>>>>

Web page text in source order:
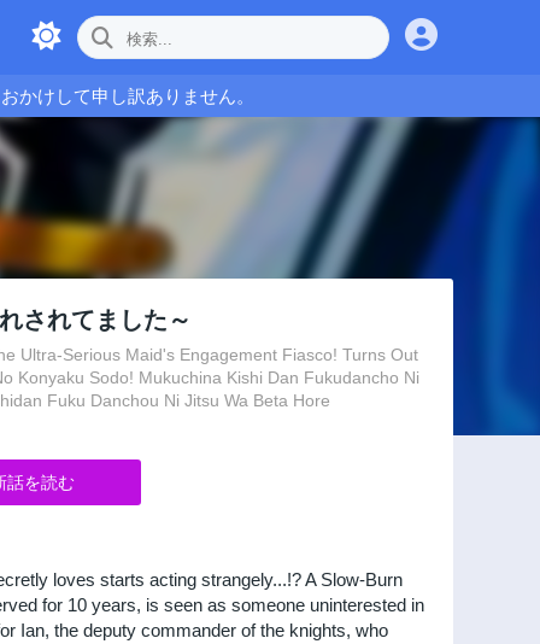
かけして申し訳ありません。
されてました～
Ultra-Serious Maid's Engagement Fiasco! Turns Out
Konyaku Sodo! Mukuchina Kishi Dan Fukudancho Ni
Fuku Danchou Ni Jitsu Wa Beta Hore
話を読む
loves starts acting strangely...!? A Slow-Burn
for 10 years, is seen as someone uninterested in
Ian, the deputy commander of the knights, who
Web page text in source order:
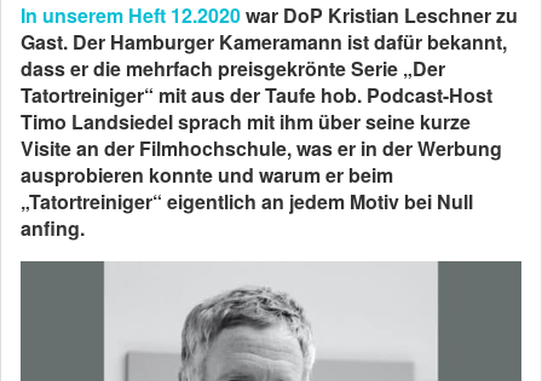
In unserem Heft 12.2020war DoP Kristian Leschner zu
Gast. Der Hamburger Kameramann ist dafür bekannt,
dass er die mehrfach preisgekrönte Serie „Der
Tatortreiniger“ mit aus der Taufe hob. Podcast-Host
Timo Landsiedel sprach mit ihm über seine kurze
Visite an der Filmhochschule, was er in der Werbung
ausprobieren konnte und warum er beim
„Tatortreiniger“ eigentlich an jedem Motiv bei Null
anfing.
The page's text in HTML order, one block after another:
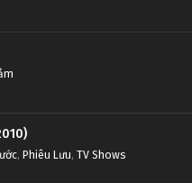
, Phiêu Lưu, TV Shows
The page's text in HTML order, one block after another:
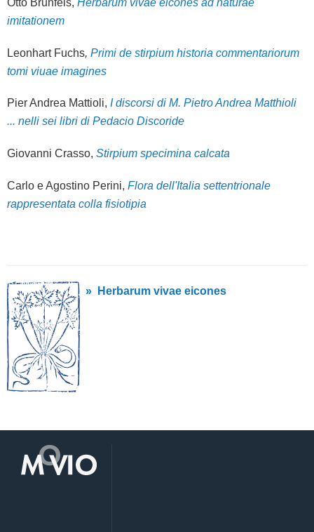
imitationem
Leonhart Fuchs, Primi de stirpium historia commentariorum
tomi viuae imagines
Pier Andrea Mattioli, I discorsi di M. Pietro Andrea Matthioli
... nelli sei libri di Pedacio Discoride
Giovanni Crasso, Stirpium specimina calcata
Carlo e Agostino Perini, Flora dell'Italia settentrionale
rappresentata colla fisiotipia
» Herbarum vivae eicones
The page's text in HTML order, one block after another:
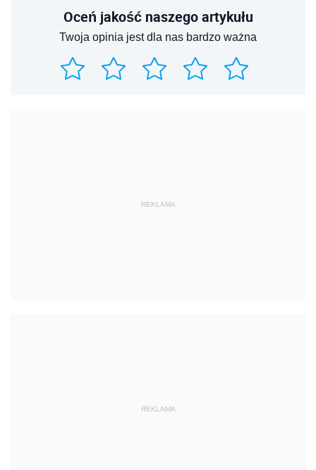
Oceń jakość naszego artykułu
Twoja opinia jest dla nas bardzo ważna
REKLAMA
REKLAMA

<<<<

ASSIGNMENT
Set down every entry above again exactly, dropping each picture.

EXERCISE SOLUTION
Web page text in source order:
かけして申し訳ありません。
されてました～
Ultra-Serious Maid's Engagement Fiasco! Turns Out
Konyaku Sodo! Mukuchina Kishi Dan Fukudancho Ni
Fuku Danchou Ni Jitsu Wa Beta Hore
話を読む
loves starts acting strangely...!? A Slow-Burn
for 10 years, is seen as someone uninterested in
Ian, the deputy commander of the knights, who
Web page text in source order:
In unserem Heft 12.2020war DoP Kristian Leschner zu
Gast. Der Hamburger Kameramann ist dafür bekannt,
dass er die mehrfach preisgekrönte Serie „Der
Tatortreiniger“ mit aus der Taufe hob. Podcast-Host
Timo Landsiedel sprach mit ihm über seine kurze
Visite an der Filmhochschule, was er in der Werbung
ausprobieren konnte und warum er beim
„Tatortreiniger“ eigentlich an jedem Motiv bei Null
anfing.
The page's text in HTML order, one block after another:
, Phiêu Lưu, TV Shows
The page's text in HTML order, one block after another:
imitationem
Leonhart Fuchs, Primi de stirpium historia commentariorum
tomi viuae imagines
Pier Andrea Mattioli, I discorsi di M. Pietro Andrea Matthioli
... nelli sei libri di Pedacio Discoride
Giovanni Crasso, Stirpium specimina calcata
Carlo e Agostino Perini, Flora dell'Italia settentrionale
rappresentata colla fisiotipia
» Herbarum vivae eicones
The page's text in HTML order, one block after another:
Oceń jakość naszego artykułu
Twoja opinia jest dla nas bardzo ważna
REKLAMA
REKLAMA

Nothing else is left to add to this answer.